As a backgrounder, the Arakan Rohingya Salvation Army staged a series of concerted attacks on the Burmese army. Unwilling to tolerate another Moslem jihad, the Rohinyas have been expelled to Bangla, where live some of those funding and leading ARSA. Saudi Arabia is too far away to dump them.
These military operations included the burning down of villages (visible from satellite imagery), widespread reports of extensive use of rape as a weapon of war, the extrajudicial killing of civilian men, women, and children, as well as laying down mines on the paths taken by those fleeing the carnage towards the border with Bangladesh.
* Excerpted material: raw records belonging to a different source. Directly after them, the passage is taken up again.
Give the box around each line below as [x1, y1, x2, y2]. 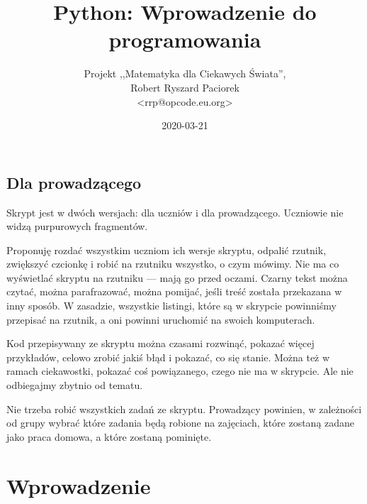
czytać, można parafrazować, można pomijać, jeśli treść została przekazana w [6, 284, 342, 299]
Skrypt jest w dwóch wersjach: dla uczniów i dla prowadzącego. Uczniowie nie [6, 204, 344, 219]
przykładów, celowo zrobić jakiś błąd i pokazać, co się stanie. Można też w [6, 349, 330, 364]
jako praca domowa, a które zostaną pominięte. [6, 429, 212, 444]
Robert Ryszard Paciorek [130, 80, 239, 94]
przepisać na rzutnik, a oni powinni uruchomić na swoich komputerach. [6, 312, 315, 327]
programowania [108, 25, 261, 54]
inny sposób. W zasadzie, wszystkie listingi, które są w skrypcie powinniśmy [6, 298, 337, 313]

The UN, in its characteristic conservative tone has described the ongoing intervention by the Myanmar army as ‘textbook ethnic cleansing’, while other world leaders such as French President Emmanuel Macron have more accurately described it as ‘genocide’.
The number of corpses hasn't been that overwhelming. The Karens, Kachins, and Shans have been similarly suppressed by the ethnic Burmans occasionally. I realize that being dead is overwhelming to the person departing this Vale of Tears. I also realize that jihad has a habit of sprouting where local Moslem majorities (or near so) coexist next to non-Moslems. We can probably take the Philippines as a case study. You can also chart the decline of the Christian population in Paleostine, and then ask the Yazdis and the Zoroastrians of Iraq for details.
As for the international response? My conversations with Western diplomats circles seem to have conceded as inevitable that the entire remaining Rohingya population in Myanmar will be pushed over the border, and everyone is resigned to just waiting for it to be over and done.
Thanks to ARSA.
But one group of people who are not quite so complacent are those who are perpetrating this genocide and those who are urging them on. Their goal is within reach, but they will not take their success for granted until they see it accomplished.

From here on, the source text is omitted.